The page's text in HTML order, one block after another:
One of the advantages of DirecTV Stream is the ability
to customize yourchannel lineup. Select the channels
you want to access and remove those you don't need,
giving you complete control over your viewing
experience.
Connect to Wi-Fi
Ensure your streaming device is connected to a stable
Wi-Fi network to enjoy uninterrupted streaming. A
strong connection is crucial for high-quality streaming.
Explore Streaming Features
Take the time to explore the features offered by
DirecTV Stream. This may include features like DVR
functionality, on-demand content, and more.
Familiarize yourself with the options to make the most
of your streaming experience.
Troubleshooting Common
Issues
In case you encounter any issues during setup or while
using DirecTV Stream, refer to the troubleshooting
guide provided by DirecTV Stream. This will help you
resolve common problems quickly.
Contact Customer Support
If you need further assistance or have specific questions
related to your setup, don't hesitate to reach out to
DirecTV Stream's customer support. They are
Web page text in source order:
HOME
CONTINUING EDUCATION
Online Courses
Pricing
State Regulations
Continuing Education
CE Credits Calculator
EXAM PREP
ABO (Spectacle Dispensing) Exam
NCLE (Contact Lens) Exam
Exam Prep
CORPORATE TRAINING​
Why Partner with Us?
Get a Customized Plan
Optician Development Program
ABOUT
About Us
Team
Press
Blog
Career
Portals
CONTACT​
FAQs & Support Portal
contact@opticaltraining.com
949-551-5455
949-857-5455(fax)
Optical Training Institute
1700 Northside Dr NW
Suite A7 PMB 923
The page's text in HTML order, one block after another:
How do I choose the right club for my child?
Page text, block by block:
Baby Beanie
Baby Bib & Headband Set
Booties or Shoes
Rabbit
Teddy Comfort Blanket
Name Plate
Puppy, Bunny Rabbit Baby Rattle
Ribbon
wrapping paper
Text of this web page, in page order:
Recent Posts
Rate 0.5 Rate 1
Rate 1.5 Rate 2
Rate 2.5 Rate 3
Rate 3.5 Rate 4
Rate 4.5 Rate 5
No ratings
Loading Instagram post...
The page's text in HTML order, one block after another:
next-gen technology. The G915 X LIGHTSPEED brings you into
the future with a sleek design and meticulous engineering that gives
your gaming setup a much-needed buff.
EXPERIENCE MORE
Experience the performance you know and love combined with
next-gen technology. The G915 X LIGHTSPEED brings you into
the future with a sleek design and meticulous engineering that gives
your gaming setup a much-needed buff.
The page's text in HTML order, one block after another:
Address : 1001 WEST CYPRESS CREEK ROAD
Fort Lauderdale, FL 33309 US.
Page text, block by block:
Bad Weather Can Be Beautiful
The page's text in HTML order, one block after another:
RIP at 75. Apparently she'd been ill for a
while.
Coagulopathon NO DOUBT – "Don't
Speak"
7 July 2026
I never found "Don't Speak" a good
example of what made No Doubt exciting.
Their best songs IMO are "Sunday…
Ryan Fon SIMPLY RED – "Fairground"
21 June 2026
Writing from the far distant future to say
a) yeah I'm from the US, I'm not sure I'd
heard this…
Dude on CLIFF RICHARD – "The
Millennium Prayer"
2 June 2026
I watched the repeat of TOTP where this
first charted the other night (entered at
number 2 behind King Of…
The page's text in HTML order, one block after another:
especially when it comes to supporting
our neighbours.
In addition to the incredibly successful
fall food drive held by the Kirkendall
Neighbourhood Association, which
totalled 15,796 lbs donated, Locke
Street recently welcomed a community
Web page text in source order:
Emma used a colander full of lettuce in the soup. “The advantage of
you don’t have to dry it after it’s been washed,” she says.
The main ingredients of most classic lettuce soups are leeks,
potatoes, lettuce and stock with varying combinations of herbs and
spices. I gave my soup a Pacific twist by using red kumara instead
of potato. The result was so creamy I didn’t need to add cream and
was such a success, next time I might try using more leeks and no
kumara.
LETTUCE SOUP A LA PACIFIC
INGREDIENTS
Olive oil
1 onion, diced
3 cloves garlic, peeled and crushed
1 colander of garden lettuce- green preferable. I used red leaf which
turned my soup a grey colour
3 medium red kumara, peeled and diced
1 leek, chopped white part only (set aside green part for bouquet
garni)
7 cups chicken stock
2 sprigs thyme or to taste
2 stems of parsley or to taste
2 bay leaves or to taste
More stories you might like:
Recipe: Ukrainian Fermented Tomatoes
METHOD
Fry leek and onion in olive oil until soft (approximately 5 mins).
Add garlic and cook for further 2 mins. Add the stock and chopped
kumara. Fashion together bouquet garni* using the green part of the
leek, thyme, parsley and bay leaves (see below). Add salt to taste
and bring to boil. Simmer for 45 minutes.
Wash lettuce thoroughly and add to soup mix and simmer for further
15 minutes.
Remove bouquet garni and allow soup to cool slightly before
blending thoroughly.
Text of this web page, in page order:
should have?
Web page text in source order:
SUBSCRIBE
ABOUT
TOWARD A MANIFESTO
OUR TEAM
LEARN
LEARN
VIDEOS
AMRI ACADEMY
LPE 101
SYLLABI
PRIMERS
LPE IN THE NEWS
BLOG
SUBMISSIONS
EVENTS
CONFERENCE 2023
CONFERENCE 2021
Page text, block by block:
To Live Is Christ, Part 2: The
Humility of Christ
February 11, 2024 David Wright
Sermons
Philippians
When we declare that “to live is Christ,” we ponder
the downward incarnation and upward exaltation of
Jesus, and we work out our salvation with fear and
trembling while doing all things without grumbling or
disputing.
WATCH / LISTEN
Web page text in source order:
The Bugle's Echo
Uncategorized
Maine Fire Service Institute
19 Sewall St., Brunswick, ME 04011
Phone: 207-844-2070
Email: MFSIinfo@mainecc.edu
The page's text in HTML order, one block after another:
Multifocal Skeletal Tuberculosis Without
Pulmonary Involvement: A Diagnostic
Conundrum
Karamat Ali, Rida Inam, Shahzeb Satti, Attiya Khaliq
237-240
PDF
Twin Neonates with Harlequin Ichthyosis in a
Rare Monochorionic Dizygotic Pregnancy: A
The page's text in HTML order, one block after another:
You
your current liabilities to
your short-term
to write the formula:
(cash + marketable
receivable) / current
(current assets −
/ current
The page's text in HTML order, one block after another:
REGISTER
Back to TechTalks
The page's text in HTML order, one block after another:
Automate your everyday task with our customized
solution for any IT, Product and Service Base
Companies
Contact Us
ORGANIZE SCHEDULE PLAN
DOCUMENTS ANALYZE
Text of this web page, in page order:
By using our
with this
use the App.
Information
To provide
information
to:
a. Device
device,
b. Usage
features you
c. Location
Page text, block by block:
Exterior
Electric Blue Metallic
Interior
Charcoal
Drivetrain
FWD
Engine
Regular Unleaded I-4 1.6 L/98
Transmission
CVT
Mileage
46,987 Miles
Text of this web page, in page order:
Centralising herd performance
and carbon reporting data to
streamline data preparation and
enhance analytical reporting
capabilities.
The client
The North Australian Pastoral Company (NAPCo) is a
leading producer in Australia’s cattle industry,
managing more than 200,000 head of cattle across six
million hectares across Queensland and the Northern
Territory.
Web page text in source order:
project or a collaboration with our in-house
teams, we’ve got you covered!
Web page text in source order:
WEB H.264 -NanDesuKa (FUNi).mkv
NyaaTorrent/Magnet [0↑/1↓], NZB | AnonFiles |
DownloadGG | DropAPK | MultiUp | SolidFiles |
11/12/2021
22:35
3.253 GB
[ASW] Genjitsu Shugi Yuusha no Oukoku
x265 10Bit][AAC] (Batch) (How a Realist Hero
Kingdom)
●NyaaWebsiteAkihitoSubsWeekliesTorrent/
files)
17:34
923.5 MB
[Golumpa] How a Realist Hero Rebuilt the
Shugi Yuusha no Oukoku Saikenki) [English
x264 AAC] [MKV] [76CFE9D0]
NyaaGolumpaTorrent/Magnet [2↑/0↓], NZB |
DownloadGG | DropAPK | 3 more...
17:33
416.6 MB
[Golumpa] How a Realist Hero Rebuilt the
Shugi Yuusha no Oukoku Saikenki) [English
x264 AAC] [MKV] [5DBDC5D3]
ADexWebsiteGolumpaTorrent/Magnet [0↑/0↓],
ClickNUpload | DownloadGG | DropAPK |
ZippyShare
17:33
=======
## [AIM OF THE EXERCISE]
Starting at the line that has "2 bay leaves or to taste" in the records above, restate word for word every line until the one that has "leek, thyme, parsley", and include that one as well.

## [REPLY]
2 bay leaves or to taste
More stories you might like:
Recipe: Ukrainian Fermented Tomatoes
METHOD
Fry leek and onion in olive oil until soft (approximately 5 mins).
Add garlic and cook for further 2 mins. Add the stock and chopped
kumara. Fashion together bouquet garni* using the green part of the
leek, thyme, parsley and bay leaves (see below). Add salt to taste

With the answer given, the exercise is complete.